Because, as much as possible, one must sometimes temper the flames of one’s indignation – not in order to extinguish them, oh no, quite the opposite: so that the fire will be a long-burning and useful one : I spent some time yesterday afternoon, transcribing by hand excerpts of an interview of Timothy Snyder with journalist Ezra Klein of The New York Times, on the theme of the politics of inevitability governing Western thought patterns.

The whole interview is available here.

With a few excerpts from the sections I’ve transcribed already (as a practice, I find it most useful when I want to really dig into what I’m reading):

“...the way we think about time is an idea…the idea that some kind of outside force is going to guarantee that the things we desire…are actually going to come about because of an outside rorce such as the notion that “there are no alternatives left in the world.”

“...the politics of inevitability assure you that whatever the good things are, they’re being brought about automatically by some invisible hand…The market is like Mom…it’s going to take care of you with that invisible hand…”

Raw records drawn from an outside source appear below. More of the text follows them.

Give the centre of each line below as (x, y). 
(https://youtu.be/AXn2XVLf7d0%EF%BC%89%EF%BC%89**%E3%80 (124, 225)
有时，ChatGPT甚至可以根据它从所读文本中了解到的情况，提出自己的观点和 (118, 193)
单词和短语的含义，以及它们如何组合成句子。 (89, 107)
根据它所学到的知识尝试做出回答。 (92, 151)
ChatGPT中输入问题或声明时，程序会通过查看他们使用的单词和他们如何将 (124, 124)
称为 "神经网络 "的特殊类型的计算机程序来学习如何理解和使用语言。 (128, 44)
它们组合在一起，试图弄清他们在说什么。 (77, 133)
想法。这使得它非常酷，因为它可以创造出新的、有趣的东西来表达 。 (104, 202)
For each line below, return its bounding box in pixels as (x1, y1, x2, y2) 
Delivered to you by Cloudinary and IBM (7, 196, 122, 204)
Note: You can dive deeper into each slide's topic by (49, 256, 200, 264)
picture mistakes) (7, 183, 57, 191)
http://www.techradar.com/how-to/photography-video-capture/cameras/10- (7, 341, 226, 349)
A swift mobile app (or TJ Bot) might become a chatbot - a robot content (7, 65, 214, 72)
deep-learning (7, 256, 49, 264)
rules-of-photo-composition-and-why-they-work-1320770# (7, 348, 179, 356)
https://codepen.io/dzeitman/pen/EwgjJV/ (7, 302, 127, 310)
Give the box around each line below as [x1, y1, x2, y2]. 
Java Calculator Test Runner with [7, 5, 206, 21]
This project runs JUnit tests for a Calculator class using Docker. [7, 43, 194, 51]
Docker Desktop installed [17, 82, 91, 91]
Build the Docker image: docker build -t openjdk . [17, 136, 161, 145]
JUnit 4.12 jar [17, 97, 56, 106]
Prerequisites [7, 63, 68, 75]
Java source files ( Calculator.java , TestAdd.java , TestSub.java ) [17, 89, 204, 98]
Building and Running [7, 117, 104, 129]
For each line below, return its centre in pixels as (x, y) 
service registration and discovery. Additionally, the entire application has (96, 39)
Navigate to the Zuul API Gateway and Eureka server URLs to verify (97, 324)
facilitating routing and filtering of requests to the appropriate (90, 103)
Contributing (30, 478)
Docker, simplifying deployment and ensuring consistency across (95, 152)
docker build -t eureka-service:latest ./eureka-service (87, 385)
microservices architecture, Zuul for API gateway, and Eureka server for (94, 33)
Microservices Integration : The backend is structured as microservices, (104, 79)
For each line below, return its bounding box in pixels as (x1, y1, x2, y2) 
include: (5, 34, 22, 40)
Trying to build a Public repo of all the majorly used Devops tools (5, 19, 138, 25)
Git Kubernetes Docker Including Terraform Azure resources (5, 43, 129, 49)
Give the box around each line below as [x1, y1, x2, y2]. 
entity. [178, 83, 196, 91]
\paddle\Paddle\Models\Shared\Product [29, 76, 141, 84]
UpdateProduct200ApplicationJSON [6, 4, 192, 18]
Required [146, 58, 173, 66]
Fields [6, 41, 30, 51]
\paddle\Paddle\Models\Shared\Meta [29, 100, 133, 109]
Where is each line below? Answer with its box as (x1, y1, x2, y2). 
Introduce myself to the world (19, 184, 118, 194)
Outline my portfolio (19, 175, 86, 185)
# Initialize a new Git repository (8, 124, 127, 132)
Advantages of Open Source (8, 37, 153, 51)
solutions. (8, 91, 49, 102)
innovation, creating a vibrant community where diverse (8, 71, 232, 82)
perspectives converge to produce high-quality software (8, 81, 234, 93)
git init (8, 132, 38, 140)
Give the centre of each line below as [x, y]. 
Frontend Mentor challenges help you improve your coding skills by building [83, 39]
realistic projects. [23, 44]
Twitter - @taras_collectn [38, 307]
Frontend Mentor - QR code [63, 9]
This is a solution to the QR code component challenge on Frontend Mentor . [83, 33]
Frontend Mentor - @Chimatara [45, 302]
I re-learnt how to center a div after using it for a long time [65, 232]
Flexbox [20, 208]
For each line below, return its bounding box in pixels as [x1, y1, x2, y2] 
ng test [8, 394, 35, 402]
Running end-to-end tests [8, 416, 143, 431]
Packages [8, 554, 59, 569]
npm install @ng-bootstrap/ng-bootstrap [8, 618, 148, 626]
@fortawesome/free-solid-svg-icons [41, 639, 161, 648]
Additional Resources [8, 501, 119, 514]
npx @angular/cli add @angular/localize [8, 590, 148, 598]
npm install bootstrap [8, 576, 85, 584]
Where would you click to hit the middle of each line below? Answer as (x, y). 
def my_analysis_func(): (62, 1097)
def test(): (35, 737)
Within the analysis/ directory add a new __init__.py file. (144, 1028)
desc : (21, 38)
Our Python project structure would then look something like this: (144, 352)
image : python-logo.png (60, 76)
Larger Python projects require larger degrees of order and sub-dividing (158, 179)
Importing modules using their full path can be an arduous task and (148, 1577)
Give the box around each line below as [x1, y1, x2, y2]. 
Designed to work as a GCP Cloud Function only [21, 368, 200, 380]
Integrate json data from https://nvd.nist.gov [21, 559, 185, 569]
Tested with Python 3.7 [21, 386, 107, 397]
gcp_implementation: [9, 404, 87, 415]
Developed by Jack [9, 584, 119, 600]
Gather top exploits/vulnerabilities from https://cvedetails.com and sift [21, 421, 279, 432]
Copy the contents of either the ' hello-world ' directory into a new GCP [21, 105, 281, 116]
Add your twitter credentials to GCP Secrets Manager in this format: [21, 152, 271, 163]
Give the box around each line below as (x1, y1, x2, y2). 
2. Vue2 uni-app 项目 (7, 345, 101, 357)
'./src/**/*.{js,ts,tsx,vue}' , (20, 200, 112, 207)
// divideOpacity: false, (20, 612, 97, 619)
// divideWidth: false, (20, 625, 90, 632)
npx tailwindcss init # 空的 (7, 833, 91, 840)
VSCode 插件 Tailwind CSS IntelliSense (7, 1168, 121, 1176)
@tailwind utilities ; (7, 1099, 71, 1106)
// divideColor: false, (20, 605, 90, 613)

“...the problem is not so much that we don’t believe in ideas. It’s that we believe in a whole series of indefensible ones…like the…idea that we don’t have to think about what people really want because markets will allocate efficiently…it’s a kind of pale zombie…barely makes it down the road sort of idea. Se we have ideas, they’re just very stupid ideas.”

“...the algorithms are entirely functional. They’re chiefly designed to keep eyeballs pointing at screens for the purpose of advertising. And we, as humans, have this wonderful ability to accommodate. We make compromises. We go halfway with things. And I think as we go halfway with our machines, we tend to flatten out ourselves. We tend to be less capable of imagining the kinds of things that the machines can’t imagine, don’t care about, that the algorithms are naturally indifferent to, which are values – you know, loyalty, patriotism, justice, whatever…”

There’s more, which I may add tomorrow.